ABSTRACT
Introduction
Drug delivery systems (DDSs) formed by natural active compounds be instrumental in developing new green excipients and novel DDS from natural active compounds (NACs). ‘Unification of medicines and excipients’(UME), the special inherent nature of the natural active compounds, provides the inspiration and conduction to achieve this goal.
Areas covered
This review summarizes the typical types of NACs from herbal medicine, such as saponins, flavonoids, polysaccharides, etc. that act as excipients and their main application in DDS. The comparison of the drug delivery systems formed by NACs and common materials and the primary formation mechanisms of these NACs are also introduced to provide a deepened understanding of their performance in DDS.
Expert opinion
Many natural bioactive compounds, such as saponins, polysaccharides, etc. have been used in DDS. Diversity of structure and pharmacological effects of NACs turn out the unique advantages in improving the performance of DDSs like targeting ability, adhesion, encapsulation efficiency(EE), etc. and enhancing the bioavailability of loaded drugs.
Article highlights
This paper systematically demonstrates the ‘unification of medicines and excipients’ role of natural active compounds in improving drug delivery from the aspect of pharmacological activity and excipients effect in drug delivery systems.

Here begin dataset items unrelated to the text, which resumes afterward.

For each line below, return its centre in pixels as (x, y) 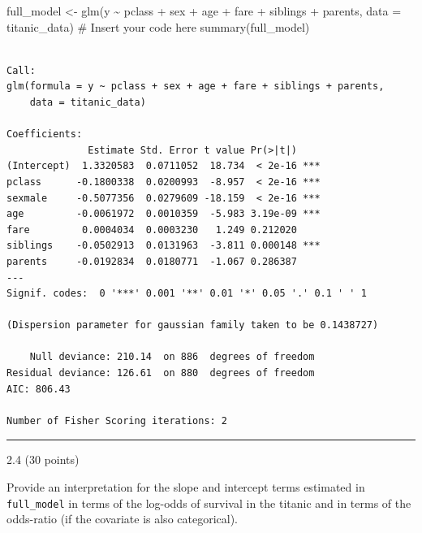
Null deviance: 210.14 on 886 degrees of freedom (172, 357)
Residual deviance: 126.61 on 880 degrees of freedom (161, 373)
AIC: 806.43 (39, 389)
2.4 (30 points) (43, 459)
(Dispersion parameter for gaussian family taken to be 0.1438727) (193, 325)
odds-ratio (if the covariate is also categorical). (122, 519)
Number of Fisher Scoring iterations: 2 (117, 420)
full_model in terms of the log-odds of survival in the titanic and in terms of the (209, 503)
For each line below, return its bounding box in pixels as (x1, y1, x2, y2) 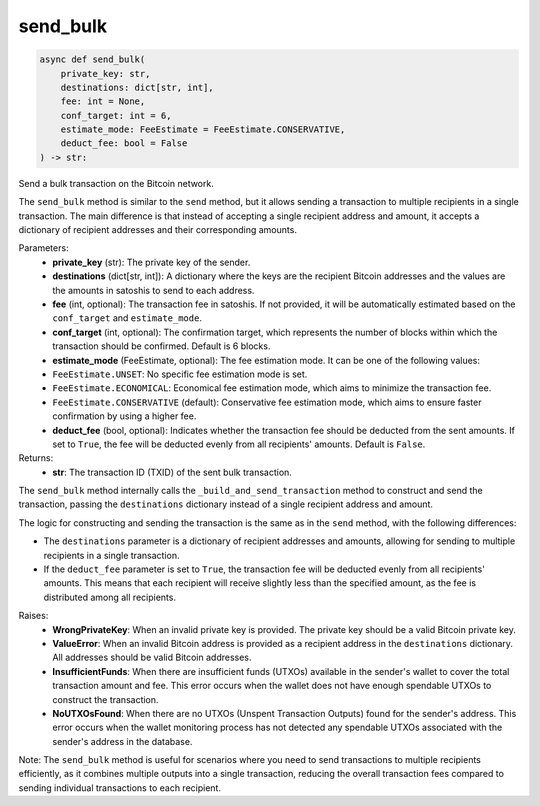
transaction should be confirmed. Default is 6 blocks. (52, 340, 271, 352)
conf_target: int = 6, (60, 110, 172, 121)
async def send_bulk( (39, 54, 146, 65)
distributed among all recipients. (43, 591, 177, 603)
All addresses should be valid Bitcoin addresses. (52, 651, 252, 664)
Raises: (18, 610, 49, 622)
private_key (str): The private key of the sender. (52, 256, 251, 268)
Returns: (18, 452, 54, 464)
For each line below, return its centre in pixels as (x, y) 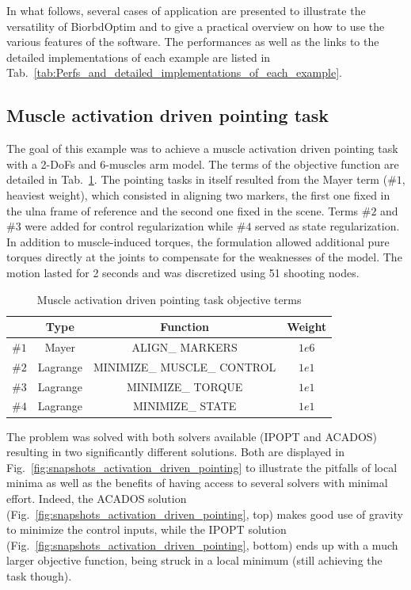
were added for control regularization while (129, 226)
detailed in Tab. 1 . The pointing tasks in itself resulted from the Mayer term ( (197, 179)
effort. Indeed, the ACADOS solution (97, 498)
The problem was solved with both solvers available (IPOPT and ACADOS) (192, 436)
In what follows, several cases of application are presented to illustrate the (186, 10)
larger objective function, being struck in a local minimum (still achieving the (194, 560)
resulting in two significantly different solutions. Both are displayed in (175, 452)
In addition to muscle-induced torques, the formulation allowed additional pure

Natural active compounds can form or assist in the formation of various drug delivery systems like micelles, liposomes, nanoparticles, nano-emulsion, etc., and show advantages in improving encapsulation efficacy and bioavailability, enhancing the stability of drug, targeting, and displaying synergistic and toxicity reduction effects.
The structural characteristics, physical and chemical properties, and pharmacological activity of natural active compounds and loaded drugs play a pivotal role in designing suitable drug delivery systems.
The introduced forming mechanisms of main natural active compounds-based-drug delivery systems suggest their self-assembly ability and the main driving force is hydrogen bonding and hydrophobic interaction.
The diversity of natural active compounds in structure and pharmacological activity allows pharmaceutical researchers to have more choices when designing drug delivery systems.
Declaration of interest
The authors have no relevant affiliations or financial involvement with any organization or entity with a financial interest in or financial conflict with the subject matter or materials discussed in the manuscript. This includes employment, consultancies, honoraria, stock ownership or options, expert testimony, grants or patents received or pending, or royalties.
Reviewer disclosures
Peer reviewers on this manuscript have no relevant financial or other relationships to disclose.